If all you are doing are large reads and writes with block sizes 64K+, then io_uring gives you all you need with out-of-the-box APIs. If, however, you expect to perform a lot of smaller I/Os in the 4K-32K range, then even with io_uring you need to tweak your setup and use more of the advanced options that are supported. If you can manage all your I/O with a fixed buffer pool then register_buffers() is the way to go. The fact that it did not scale well to multiple SSD means performance is still left on the table.

It may be possible to further improve the io_uring results by batching requests etc. but then you start coupling more of your application to the I/O framework to get the desired performance. Sometimes it is nice to know that even just basic I/O submission is fast.

So what does this mean for Floe?

We have two different I/O patterns to be concerned about. In the first case, larger random I/Os throughout a large memory map, the io_uring approach will give us reasonable performance and more if we dedicate some kernel polling threads but we can't saturate the drives.

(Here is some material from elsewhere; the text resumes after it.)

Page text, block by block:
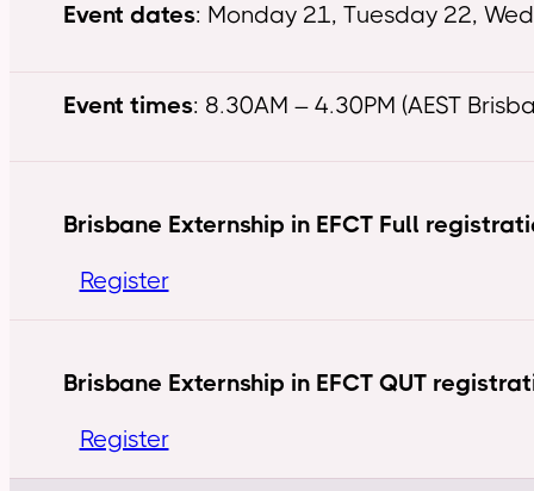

The second case demands a lot of small I/Os but typically these will require decompressing from I/O buffers to elsewhere in memory, so utilising register_buffers() is a feasible approach to getting the performance we require but will still require dedicating extra cores to submission polling along with further investigation to see if we continue to improve things.

It's sad to let go of code you've have used for many years and that can still hold its own against the intense development that has taken place in the Linux kernel over the last decade, but that gap has now closed enough that the simplicity of using an off-the-shelf implementation vs a custom one is worth it for our application.

What's your take?

Given the performance you can now get out of io_uring are there any use cases for userspace drivers either home grown or something like the Intel SPDK anymore?

Have you struggled maxing out multiple drives and can more performance be obtained out of io_uring without using kernel side submission polling? I wonder if I'm still missing something here or not.